SOME PROPERTIES OF FRIED EGGPLANT SLICES AFFECTING BY PRE- DRYING IN MICROWAVE OVEN

Document Type : Original Article

Authors

Lecturer, Agricultural Engineering Department, Menoufia University, Egypt

Abstract

Fried eggplant one of the most important foods favored by man but during fry the eggplant change in color, oil uptake and texture occurred, so that the main aim of this paper is to study the effect of microwave pre-drying on fried eggplant slices characteristics. To achieve this aim, eggplant slices with thicknesses 1,2, and 3 cm were dried in microwave using 720, 540, and 360 Watt of microwave powers for 2,4,6, and 8 minutes before frying it in oil for 3,5, and 7 minutes. The study explained that 0.01% highly significant effect of microwave powers on frying yield, 0.05% high significant of drying time and non-significant effect of slices thicknesses and frying time. The firmness of eggplant slices was 0.01 % highly significant affecting by drying time, but it was non-significant affecting by microwave powers; eggplant slices thicknesses and frying time.
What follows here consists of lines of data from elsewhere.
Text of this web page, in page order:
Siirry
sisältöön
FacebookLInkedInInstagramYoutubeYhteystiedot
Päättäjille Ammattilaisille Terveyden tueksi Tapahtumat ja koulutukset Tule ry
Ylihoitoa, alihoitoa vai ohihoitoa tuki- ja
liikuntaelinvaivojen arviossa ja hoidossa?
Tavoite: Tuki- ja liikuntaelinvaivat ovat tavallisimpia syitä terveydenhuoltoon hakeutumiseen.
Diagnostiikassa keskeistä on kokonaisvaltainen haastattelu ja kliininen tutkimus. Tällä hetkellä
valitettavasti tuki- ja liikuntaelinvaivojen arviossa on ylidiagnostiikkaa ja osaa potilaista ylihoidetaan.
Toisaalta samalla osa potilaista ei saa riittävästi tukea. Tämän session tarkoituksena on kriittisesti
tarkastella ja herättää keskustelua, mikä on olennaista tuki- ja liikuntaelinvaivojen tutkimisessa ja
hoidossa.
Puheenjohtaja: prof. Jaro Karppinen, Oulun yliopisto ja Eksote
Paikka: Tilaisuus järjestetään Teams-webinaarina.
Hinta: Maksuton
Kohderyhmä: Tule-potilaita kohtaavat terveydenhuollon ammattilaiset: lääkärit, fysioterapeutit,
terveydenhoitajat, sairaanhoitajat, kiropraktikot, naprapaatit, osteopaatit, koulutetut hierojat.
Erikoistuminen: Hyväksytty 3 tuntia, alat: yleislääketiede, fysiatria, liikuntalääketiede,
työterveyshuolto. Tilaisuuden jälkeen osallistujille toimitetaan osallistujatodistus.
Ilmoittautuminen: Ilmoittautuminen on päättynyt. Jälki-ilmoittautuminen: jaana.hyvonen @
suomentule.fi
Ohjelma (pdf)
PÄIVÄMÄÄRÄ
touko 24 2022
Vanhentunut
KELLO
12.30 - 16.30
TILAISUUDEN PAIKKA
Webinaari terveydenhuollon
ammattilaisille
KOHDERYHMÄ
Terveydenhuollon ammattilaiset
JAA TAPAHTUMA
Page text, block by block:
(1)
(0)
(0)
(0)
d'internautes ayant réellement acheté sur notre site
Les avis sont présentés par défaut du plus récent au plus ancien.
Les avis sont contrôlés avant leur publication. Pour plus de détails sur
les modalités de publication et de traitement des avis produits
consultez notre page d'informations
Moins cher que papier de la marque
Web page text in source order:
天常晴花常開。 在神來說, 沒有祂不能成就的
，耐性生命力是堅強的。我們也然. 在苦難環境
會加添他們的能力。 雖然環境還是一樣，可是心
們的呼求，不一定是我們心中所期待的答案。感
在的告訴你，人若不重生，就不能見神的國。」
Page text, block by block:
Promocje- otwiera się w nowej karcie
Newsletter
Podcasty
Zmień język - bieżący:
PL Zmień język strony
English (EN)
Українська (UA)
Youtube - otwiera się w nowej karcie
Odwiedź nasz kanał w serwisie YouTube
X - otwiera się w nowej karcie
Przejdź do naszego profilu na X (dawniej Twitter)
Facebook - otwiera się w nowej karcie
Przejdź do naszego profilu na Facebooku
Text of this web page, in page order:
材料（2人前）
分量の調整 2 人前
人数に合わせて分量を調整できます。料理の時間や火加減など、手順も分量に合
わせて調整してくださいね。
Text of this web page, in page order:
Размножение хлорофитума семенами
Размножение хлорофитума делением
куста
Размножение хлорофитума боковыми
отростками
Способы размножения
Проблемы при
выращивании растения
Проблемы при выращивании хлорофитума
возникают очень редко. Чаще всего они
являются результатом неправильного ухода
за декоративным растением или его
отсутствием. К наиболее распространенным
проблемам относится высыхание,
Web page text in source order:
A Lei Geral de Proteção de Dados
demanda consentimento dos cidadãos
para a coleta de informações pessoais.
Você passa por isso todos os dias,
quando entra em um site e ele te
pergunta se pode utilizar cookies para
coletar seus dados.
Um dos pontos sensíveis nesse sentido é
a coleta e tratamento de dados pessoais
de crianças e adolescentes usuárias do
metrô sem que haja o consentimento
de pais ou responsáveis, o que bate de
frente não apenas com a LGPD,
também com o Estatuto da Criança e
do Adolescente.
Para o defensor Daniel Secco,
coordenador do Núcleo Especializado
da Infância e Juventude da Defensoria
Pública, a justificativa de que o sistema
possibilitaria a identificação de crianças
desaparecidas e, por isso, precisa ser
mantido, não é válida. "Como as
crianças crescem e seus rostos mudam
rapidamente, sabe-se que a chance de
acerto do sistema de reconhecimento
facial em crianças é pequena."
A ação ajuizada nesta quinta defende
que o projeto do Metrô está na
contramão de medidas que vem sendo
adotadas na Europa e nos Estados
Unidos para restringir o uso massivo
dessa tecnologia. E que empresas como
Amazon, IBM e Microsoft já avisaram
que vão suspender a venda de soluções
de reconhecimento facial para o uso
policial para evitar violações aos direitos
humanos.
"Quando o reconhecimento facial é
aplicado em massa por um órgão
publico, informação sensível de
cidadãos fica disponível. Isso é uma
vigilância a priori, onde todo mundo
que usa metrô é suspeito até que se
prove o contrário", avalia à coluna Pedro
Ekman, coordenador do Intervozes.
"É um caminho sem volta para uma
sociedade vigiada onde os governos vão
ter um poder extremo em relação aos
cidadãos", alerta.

The frying time result in 0.01 % highly significant effect on ΔE, but the microwave powers and eggplant slices thicknesses resulted 0.05% significant effect where drying time give non-significant effect. Finally, drying the eggplant slice with 1 cm thickness using 540 Watt of microwave power for 8 minutes before frying it in oil for 7 minutes resulted a good properties of fried eggplant.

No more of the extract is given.